Fenomena ini bukan kebetulan. Para ahli menemukan bahwa nyamuk memiliki kecenderungan tertentu saat memilih “korban”, dan hal itu dipengaruhi oleh berbagai faktor biologis serta lingkungan.
Bukan hanya genangan air atau kebersihan rumah yang menjadi penyebab, tubuh manusia sendiri ternyata memancarkan sinyal yang dapat menarik perhatian nyamuk. Mulai dari pola pernapasan, aroma alami tubuh, hingga warna pakaian dapat membuat kita menjadi sasaran empuk serangga ini. Berikut beberapa faktor yang memengaruhi daya tarik nyamuk terhadap manusia, menurut Healthline:
1. Karbon Dioksida
Nyamuk sangat sensitif terhadap karbon dioksida yang kita keluarkan saat bernapas. Ketika kadar gas ini meningkat di udara, nyamuk akan mendeteksinya sebagai tanda ada inang di sekitar dan segera mendekat.
2. Aroma Tubuh
Bau alami kulit juga menjadi salah satu pemicu. Senyawa seperti amonia dan asam laktat yang keluar melalui pori-pori dapat membuat seseorang lebih menarik bagi nyamuk. Keberadaan bakteri pada kulit serta faktor genetik turut memengaruhi aroma khas tubuh yang dapat menjadi “pemikat” bagi serangga tersebut.
3. Suhu Tubuh
Nyamuk betina dapat merasakan panas yang dipancarkan tubuh manusia. Sumber panas ini akan membuat mereka tertarik dan bergerak mendekat, tanpa memperhitungkan ukuran tubuh orang tersebut.
4. Warna Pakaian
Warna pakaian ternyata juga memainkan peran penting. Penelitian menunjukkan nyamuk cenderung tertarik pada warna gelap, terutama hitam.
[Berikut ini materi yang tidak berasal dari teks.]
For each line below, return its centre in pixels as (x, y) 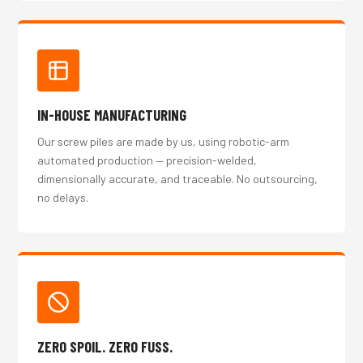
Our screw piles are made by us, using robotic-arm (164, 141)
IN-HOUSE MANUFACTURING (112, 115)
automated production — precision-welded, (147, 160)
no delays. (63, 197)
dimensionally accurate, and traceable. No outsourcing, (178, 179)
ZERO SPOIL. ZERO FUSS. (105, 347)
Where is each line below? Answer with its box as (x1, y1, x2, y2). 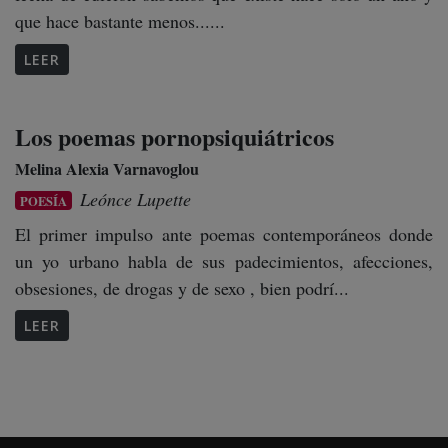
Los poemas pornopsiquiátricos (15, 118, 334, 154)
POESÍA (20, 191, 68, 210)
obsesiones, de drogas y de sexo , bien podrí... (15, 275, 349, 300)
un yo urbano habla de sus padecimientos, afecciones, (15, 248, 433, 273)
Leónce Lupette (80, 186, 192, 211)
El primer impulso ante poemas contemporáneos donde (15, 221, 433, 246)
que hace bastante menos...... (15, 9, 225, 34)
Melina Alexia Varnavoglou (15, 156, 199, 180)
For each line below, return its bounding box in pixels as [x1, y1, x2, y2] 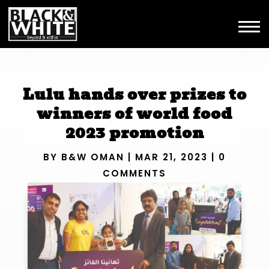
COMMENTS [102, 167, 166, 180]
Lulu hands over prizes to [22, 82, 247, 106]
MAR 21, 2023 [134, 151, 208, 164]
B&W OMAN [61, 151, 124, 164]
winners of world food [37, 101, 232, 125]
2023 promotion [65, 120, 204, 145]
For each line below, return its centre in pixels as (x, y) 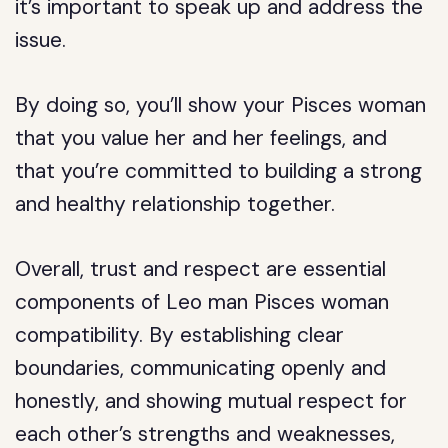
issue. (41, 40)
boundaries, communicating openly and (201, 368)
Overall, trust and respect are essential (201, 269)
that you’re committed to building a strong (219, 171)
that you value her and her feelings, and (201, 138)
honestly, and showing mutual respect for (211, 401)
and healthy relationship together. (175, 204)
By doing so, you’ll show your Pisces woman (221, 105)
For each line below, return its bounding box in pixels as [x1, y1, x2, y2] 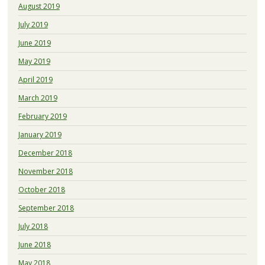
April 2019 [18, 75, 53, 85]
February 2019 [18, 111, 67, 122]
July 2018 [18, 221, 48, 232]
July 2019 [18, 20, 48, 30]
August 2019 [18, 1, 60, 12]
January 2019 [18, 130, 62, 140]
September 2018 [18, 203, 74, 214]
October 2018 [18, 185, 65, 195]
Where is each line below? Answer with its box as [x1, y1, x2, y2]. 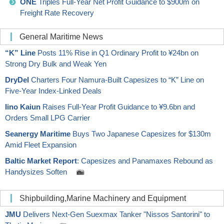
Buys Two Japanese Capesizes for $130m [70, 129, 211, 138]
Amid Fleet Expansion [5, 140, 86, 149]
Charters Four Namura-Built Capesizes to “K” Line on [29, 75, 204, 84]
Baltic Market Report [5, 156, 77, 165]
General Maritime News [25, 32, 103, 41]
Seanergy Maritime [5, 129, 70, 138]
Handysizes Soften [5, 167, 76, 176]
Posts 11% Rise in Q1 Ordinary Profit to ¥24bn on [35, 48, 198, 57]
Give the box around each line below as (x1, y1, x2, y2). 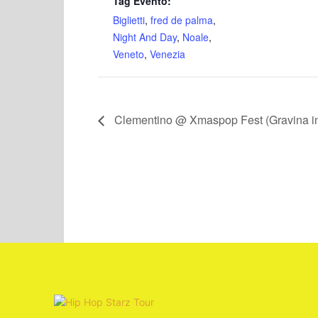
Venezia (150, 47, 185, 61)
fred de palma (150, 13, 213, 27)
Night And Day (113, 30, 177, 44)
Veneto (113, 47, 144, 61)
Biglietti (113, 13, 145, 27)
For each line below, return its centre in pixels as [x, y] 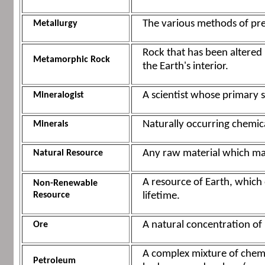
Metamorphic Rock [71, 60]
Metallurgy [55, 24]
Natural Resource [68, 153]
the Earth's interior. [185, 67]
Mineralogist [58, 96]
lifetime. [161, 196]
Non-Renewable [65, 184]
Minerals [50, 125]
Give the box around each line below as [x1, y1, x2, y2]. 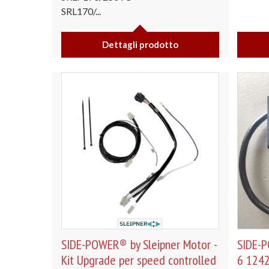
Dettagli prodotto [101, 38, 178, 50]
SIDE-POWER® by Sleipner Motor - [61, 236, 217, 253]
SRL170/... [61, 5, 101, 17]
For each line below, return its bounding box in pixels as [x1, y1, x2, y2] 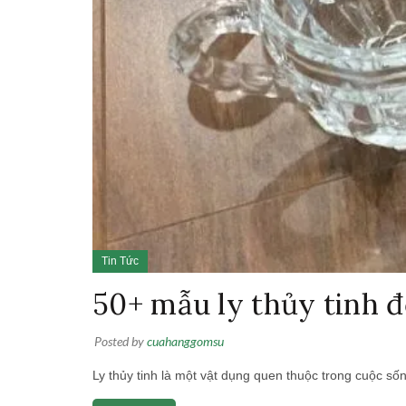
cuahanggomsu [147, 333, 224, 349]
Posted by [94, 333, 147, 349]
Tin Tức [101, 254, 139, 267]
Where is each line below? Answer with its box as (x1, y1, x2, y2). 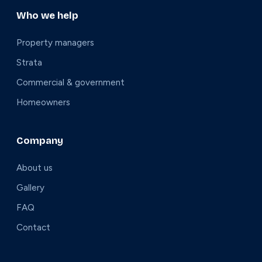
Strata (16, 57, 42, 68)
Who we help (16, 9, 78, 22)
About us (16, 162, 53, 173)
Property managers (16, 37, 94, 48)
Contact (16, 222, 50, 233)
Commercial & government (16, 77, 125, 88)
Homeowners (16, 96, 70, 108)
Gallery (16, 182, 44, 193)
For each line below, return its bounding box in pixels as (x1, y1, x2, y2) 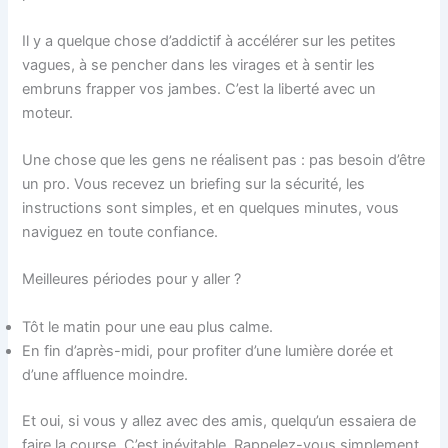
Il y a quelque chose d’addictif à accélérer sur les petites (22, 31, 397, 50)
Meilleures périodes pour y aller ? (22, 270, 242, 289)
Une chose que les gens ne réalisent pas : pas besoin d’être (22, 151, 426, 170)
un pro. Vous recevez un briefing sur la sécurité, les (22, 175, 366, 194)
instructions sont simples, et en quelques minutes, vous (22, 199, 400, 218)
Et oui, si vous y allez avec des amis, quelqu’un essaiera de (22, 411, 417, 430)
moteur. (22, 103, 74, 122)
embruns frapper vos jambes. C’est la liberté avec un (22, 79, 377, 98)
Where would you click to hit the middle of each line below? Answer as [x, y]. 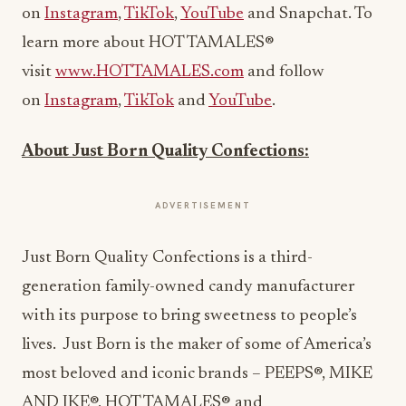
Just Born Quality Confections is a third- [167, 258]
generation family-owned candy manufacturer [188, 287]
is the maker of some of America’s [251, 345]
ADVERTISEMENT [203, 206]
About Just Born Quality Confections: [165, 152]
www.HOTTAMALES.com [150, 72]
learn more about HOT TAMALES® [150, 43]
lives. [42, 345]
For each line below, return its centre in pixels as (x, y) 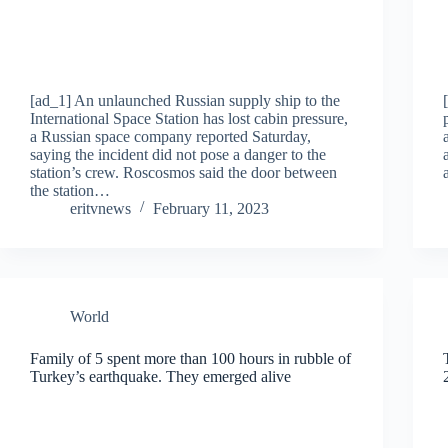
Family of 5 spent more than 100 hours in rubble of (190, 358)
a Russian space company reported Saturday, (170, 136)
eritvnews (100, 208)
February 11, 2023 (211, 208)
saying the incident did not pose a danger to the (178, 154)
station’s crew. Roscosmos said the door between (183, 172)
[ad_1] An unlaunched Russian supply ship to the (185, 100)
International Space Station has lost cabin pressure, (189, 118)
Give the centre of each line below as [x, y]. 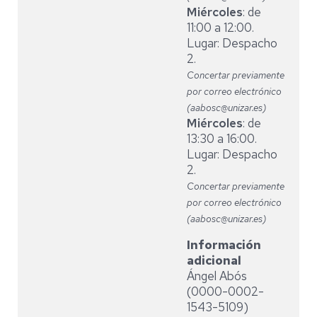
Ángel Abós [217, 276]
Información [224, 245]
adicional [214, 260]
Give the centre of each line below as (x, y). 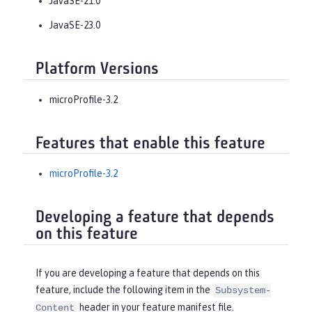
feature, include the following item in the (124, 289)
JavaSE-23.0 (75, 25)
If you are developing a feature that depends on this (148, 273)
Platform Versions (97, 70)
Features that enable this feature (150, 144)
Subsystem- (243, 290)
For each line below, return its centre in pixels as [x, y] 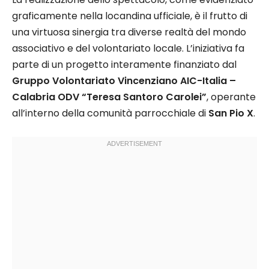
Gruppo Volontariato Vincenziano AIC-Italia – [124, 80]
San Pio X [231, 113]
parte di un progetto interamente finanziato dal [124, 64]
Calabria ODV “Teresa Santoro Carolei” [109, 97]
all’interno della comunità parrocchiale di [110, 113]
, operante [231, 97]
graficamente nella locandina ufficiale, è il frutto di [130, 16]
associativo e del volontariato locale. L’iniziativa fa [128, 48]
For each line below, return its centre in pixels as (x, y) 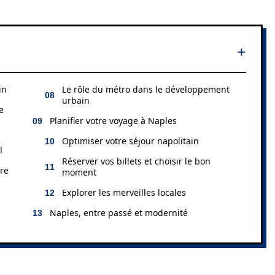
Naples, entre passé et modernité (119, 213)
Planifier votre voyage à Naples (113, 121)
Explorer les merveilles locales (124, 192)
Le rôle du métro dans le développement (146, 89)
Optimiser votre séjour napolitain (130, 141)
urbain (76, 100)
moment (79, 172)
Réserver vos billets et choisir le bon (136, 161)
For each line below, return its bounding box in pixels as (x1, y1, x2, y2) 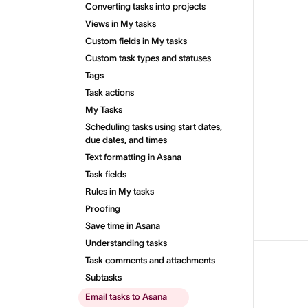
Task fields (85, 169, 126, 179)
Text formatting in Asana (85, 152, 181, 162)
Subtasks (85, 272, 122, 283)
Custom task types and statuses (85, 53, 211, 63)
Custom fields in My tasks (85, 36, 187, 46)
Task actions (85, 87, 134, 98)
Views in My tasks (85, 19, 156, 29)
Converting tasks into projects (85, 1, 206, 12)
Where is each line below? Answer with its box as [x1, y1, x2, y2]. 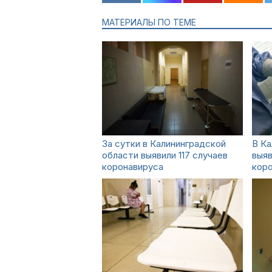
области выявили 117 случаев [102, 149, 228, 161]
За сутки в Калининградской [102, 138, 226, 149]
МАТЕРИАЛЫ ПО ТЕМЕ [102, 17, 196, 27]
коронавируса [102, 161, 163, 172]
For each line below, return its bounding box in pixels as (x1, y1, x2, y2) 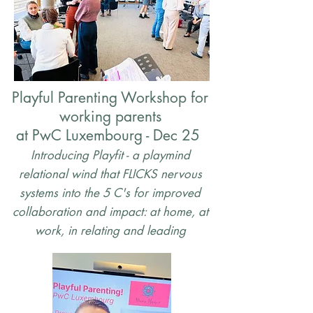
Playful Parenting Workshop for (12, 88, 208, 107)
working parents (59, 107, 161, 126)
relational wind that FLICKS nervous (18, 166, 202, 182)
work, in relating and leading (34, 223, 186, 238)
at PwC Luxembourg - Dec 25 (16, 126, 204, 145)
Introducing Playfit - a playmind (30, 147, 190, 163)
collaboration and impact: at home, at (12, 204, 208, 219)
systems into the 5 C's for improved (20, 185, 201, 201)
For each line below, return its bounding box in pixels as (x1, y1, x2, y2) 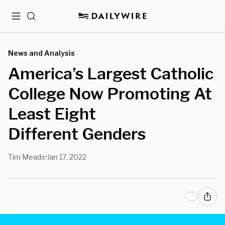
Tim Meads (8, 153, 45, 161)
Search (26, 16, 52, 24)
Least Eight (8, 104, 96, 124)
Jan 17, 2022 (47, 153, 86, 161)
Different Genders (8, 124, 146, 144)
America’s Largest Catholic (8, 64, 213, 83)
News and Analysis (8, 49, 75, 57)
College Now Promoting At (8, 84, 212, 103)
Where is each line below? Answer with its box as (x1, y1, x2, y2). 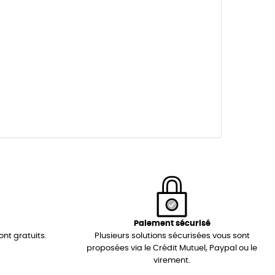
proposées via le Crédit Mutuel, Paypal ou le (87, 244, 257, 253)
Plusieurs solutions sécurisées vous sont (94, 232, 250, 241)
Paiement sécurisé (133, 220, 211, 228)
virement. (153, 257, 190, 265)
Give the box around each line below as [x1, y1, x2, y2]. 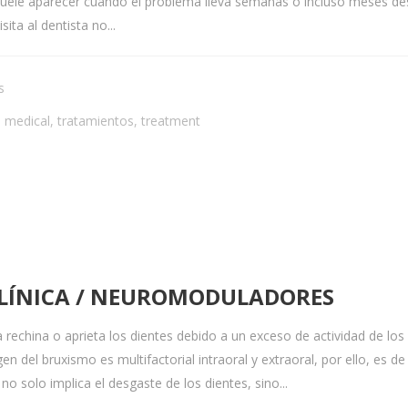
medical [5, 112, 50, 129]
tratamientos [57, 112, 134, 129]
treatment [141, 112, 200, 129]

Jadi, mengenakan pakaian berwarna terang dapat membantu mengurangi risiko digigit.
5. Konsumsi Alkohol
Penelitian kecil pada 2002 mengungkap bahwa orang yang baru saja minum alkohol, khususnya bir, lebih sering didatangi nyamuk dibanding mereka yang tidak mengonsumsi alkohol.
6. Kehamilan
Perempuan hamil diketahui lebih banyak menarik nyamuk. Hal ini diduga berkaitan dengan produksi karbon dioksida yang lebih tinggi serta suhu tubuh yang sedikit meningkat selama masa kehamilan.
Kesimpulannya, nyamuk tidak menggigit secara sembarangan. Mengetahui faktor-faktor yang membuat kita lebih rentan dapat membantu mengambil langkah pencegahan, seperti memilih pakaian yang tepat, menjaga kebersihan tubuh, serta mengurangi potensi sarang nyamuk di sekitar rumah.(BY)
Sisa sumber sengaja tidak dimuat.